But the same statement run in Hue workflow it fails with the following error
>>> Invoking Sqoop command line now >>>
2019-02-04 11:46:18,411 [main] WARN org.apache.sqoop.tool.SqoopTool - $SQOOP_CONF_DIR has not been set in the environment. Cannot check for additional configuration.
2019-02-04 11:46:18,609 [main] INFO org.apache.sqoop.Sqoop - Running Sqoop version: 1.4.6-cdh5.13.0
2019-02-04 11:46:18,664 [main] WARN org.apache.sqoop.tool.BaseSqoopTool - Setting your password on the command-line is insecure. Consider using -P instead.
2019-02-04 11:46:18,696 [main] WARN org.apache.sqoop.ConnFactory - $SQOOP_CONF_DIR has not been set in the environment. Cannot check for additional configuration.
2019-02-04 11:46:18,936 [main] INFO org.apache.sqoop.manager.MySQLManager - Preparing to use a MySQL streaming resultset.

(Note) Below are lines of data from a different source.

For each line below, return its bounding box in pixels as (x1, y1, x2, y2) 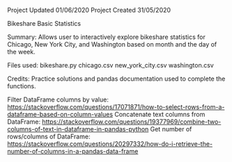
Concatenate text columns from (114, 111, 206, 118)
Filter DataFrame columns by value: (7, 95, 109, 104)
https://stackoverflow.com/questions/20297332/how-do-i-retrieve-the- (7, 140, 213, 148)
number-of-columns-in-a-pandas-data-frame (7, 147, 139, 155)
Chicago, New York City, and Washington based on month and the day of (7, 40, 217, 48)
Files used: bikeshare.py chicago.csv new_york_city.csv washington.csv (7, 61, 214, 69)
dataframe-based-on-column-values (7, 111, 114, 118)
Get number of (150, 125, 192, 133)
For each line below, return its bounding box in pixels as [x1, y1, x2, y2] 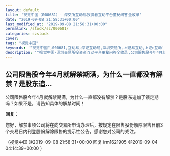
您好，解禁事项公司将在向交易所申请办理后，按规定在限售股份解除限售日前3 [5, 122, 163, 128]
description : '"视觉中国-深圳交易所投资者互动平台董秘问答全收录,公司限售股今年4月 [5, 50, 163, 55]
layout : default [5, 7, 39, 13]
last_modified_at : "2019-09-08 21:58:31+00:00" [5, 21, 108, 27]
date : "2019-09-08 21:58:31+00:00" [5, 17, 80, 22]
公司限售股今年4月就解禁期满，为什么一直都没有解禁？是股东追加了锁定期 [5, 94, 159, 100]
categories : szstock [5, 31, 49, 36]
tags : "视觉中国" [5, 41, 39, 46]
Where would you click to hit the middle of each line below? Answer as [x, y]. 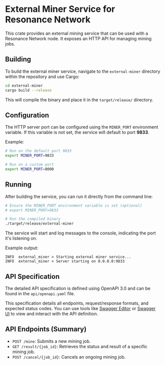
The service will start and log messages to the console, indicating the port [81, 233]
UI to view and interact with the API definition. [52, 314]
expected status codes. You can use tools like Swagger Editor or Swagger [80, 308]
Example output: [22, 248]
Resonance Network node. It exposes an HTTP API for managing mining [78, 39]
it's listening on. [21, 238]
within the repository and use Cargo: [42, 76]
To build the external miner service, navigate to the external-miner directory [83, 71]
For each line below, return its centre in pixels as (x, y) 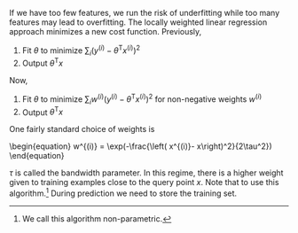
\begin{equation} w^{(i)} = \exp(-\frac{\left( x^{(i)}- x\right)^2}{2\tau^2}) (141, 146)
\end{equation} (37, 156)
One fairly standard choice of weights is (82, 129)
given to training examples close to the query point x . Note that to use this (144, 183)
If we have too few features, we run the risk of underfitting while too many (145, 13)
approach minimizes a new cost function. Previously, (106, 31)
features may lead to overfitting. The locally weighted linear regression (138, 22)
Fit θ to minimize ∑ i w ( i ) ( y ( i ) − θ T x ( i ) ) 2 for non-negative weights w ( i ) (142, 99)

2019-02-04 11:46:18,951 [main] INFO org.apache.sqoop.tool.CodeGenTool - Beginning code generation
2019-02-04 11:46:20,510 [main] INFO org.apache.sqoop.manager.SqlManager - Executing SQL statement: SELECT t.* FROM `categories` AS t LIMIT 1
2019-02-04 11:46:20,555 [main] INFO org.apache.sqoop.manager.SqlManager - Executing SQL statement: SELECT t.* FROM `categories` AS t LIMIT 1
2019-02-04 11:46:20,565 [main] INFO org.apache.sqoop.orm.CompilationManager - HADOOP_MAPRED_HOME is /usr/lib/hadoop-mapreduce
2019-02-04 11:46:25,907 [main] ERROR org.apache.sqoop.tool.ImportTool - Import failed: java.io.IOException: Error returned by javac
at org.apache.sqoop.orm.CompilationManager.compile(CompilationManager.java:222)

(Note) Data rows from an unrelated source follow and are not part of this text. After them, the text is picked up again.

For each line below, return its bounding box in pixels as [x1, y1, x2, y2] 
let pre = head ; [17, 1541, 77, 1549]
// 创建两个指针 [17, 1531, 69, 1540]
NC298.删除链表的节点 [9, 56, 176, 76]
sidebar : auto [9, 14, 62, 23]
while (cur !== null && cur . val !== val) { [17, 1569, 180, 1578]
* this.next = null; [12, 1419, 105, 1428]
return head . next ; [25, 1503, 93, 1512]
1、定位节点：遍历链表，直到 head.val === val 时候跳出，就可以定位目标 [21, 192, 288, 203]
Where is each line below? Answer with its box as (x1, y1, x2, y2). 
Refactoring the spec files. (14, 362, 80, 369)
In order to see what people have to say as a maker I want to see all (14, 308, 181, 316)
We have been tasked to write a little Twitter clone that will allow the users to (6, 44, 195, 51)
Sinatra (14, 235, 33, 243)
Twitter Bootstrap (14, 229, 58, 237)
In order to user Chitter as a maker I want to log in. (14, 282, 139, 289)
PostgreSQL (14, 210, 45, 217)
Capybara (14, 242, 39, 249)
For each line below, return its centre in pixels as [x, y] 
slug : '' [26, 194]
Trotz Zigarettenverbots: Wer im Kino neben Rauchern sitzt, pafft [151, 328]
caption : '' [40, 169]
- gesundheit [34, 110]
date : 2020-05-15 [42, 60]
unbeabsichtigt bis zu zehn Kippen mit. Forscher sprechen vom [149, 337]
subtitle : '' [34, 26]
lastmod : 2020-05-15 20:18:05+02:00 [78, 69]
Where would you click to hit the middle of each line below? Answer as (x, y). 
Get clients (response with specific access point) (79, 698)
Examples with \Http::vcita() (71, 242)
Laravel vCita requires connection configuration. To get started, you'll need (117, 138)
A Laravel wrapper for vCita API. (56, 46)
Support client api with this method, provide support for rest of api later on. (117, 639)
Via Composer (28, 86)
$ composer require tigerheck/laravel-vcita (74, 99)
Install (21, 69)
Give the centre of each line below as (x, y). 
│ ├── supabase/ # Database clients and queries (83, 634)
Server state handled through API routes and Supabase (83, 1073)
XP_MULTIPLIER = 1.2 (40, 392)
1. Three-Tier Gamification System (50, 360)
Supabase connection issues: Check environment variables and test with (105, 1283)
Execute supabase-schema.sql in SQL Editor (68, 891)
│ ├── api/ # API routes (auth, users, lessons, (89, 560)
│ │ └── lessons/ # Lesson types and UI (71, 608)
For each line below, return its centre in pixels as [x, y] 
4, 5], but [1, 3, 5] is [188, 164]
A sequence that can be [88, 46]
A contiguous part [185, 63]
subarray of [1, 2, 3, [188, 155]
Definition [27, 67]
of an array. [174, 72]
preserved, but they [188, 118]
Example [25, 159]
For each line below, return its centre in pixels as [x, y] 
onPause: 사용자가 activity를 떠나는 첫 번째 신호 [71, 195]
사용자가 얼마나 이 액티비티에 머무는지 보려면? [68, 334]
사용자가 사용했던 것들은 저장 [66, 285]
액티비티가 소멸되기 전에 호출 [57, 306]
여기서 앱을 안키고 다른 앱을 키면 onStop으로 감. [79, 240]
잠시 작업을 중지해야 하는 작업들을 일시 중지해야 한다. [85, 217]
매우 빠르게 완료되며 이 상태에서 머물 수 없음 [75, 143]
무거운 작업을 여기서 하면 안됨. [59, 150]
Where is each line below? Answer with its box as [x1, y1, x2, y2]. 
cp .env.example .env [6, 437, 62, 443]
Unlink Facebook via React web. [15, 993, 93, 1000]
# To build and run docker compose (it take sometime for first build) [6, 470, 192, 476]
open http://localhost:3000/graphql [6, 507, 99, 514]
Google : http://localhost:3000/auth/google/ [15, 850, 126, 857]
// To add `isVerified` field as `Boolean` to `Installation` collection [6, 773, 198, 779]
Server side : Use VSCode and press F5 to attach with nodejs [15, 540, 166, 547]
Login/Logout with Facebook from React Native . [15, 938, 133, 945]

at org.apache.sqoop.tool.CodeGenTool.generateORM(CodeGenTool.java:107)
at org.apache.sqoop.tool.ImportTool.importTable(ImportTool.java:494)

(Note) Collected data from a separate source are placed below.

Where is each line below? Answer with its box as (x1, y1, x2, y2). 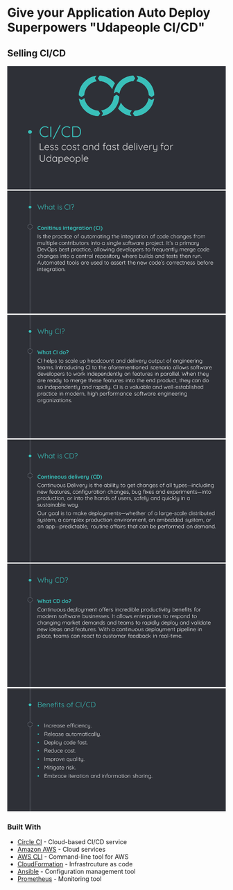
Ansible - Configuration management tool (17, 867, 136, 876)
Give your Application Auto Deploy (7, 5, 211, 21)
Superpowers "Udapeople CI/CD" (7, 19, 205, 35)
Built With (7, 822, 42, 832)
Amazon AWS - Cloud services (17, 846, 106, 854)
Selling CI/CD (7, 47, 66, 59)
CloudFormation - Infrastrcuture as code (17, 860, 133, 868)
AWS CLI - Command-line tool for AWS (17, 852, 129, 861)
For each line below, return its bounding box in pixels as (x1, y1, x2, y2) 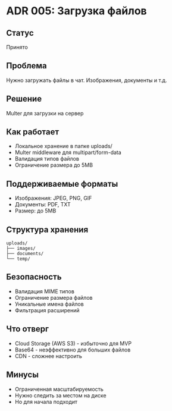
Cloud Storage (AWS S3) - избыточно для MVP (14, 340, 132, 347)
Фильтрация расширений (14, 306, 80, 313)
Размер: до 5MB (14, 207, 57, 215)
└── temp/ (6, 256, 31, 262)
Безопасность (6, 272, 62, 282)
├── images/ (6, 246, 36, 252)
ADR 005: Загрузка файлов (6, 4, 147, 18)
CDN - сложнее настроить (14, 352, 82, 359)
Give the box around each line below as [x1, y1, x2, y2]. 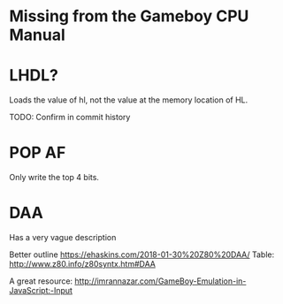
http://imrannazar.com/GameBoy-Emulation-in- [74, 276, 247, 286]
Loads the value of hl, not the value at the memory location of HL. [9, 95, 249, 105]
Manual [9, 25, 66, 45]
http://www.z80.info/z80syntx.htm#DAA [9, 259, 157, 269]
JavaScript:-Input [9, 285, 73, 295]
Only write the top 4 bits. [9, 172, 100, 183]
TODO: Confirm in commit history [9, 112, 131, 123]
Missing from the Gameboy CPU [9, 6, 249, 27]
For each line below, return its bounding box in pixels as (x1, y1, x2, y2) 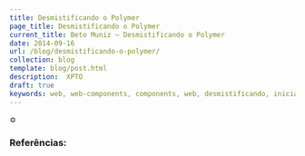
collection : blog (9, 55, 75, 64)
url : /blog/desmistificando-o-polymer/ (9, 47, 161, 56)
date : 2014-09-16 (9, 38, 75, 48)
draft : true (9, 81, 54, 90)
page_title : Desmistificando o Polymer (9, 22, 161, 31)
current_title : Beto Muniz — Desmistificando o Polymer (9, 30, 225, 39)
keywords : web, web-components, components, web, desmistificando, (9, 89, 271, 98)
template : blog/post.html (9, 64, 107, 73)
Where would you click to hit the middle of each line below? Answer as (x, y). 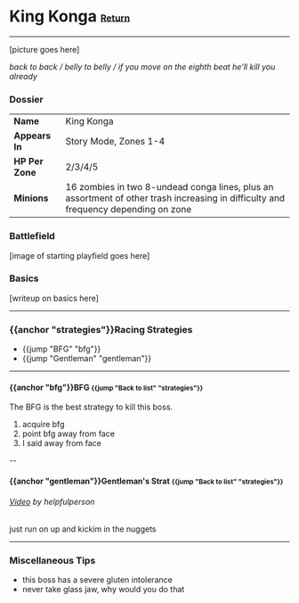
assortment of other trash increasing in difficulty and (175, 198)
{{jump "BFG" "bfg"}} (61, 349)
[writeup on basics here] (54, 298)
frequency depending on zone (129, 210)
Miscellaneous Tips (53, 561)
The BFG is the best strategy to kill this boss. (91, 407)
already (24, 76)
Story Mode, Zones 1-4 (115, 142)

at org.apache.sqoop.tool.ImportTool.run(ImportTool.java:621)
at org.apache.sqoop.Sqoop.run(Sqoop.java:147)
at org.apache.hadoop.util.ToolRunner.run(ToolRunner.java:70)
at org.apache.sqoop.Sqoop.runSqoop(Sqoop.java:183)
at org.apache.sqoop.Sqoop.runTool(Sqoop.java:234)
at org.apache.sqoop.Sqoop.runTool(Sqoop.java:243)
at org.apache.sqoop.Sqoop.main(Sqoop.java:252)
at org.apache.oozie.action.hadoop.SqoopMain.runSqoopJob(SqoopMain.java:187)
at org.apache.oozie.action.hadoop.SqoopMain.run(SqoopMain.java:170)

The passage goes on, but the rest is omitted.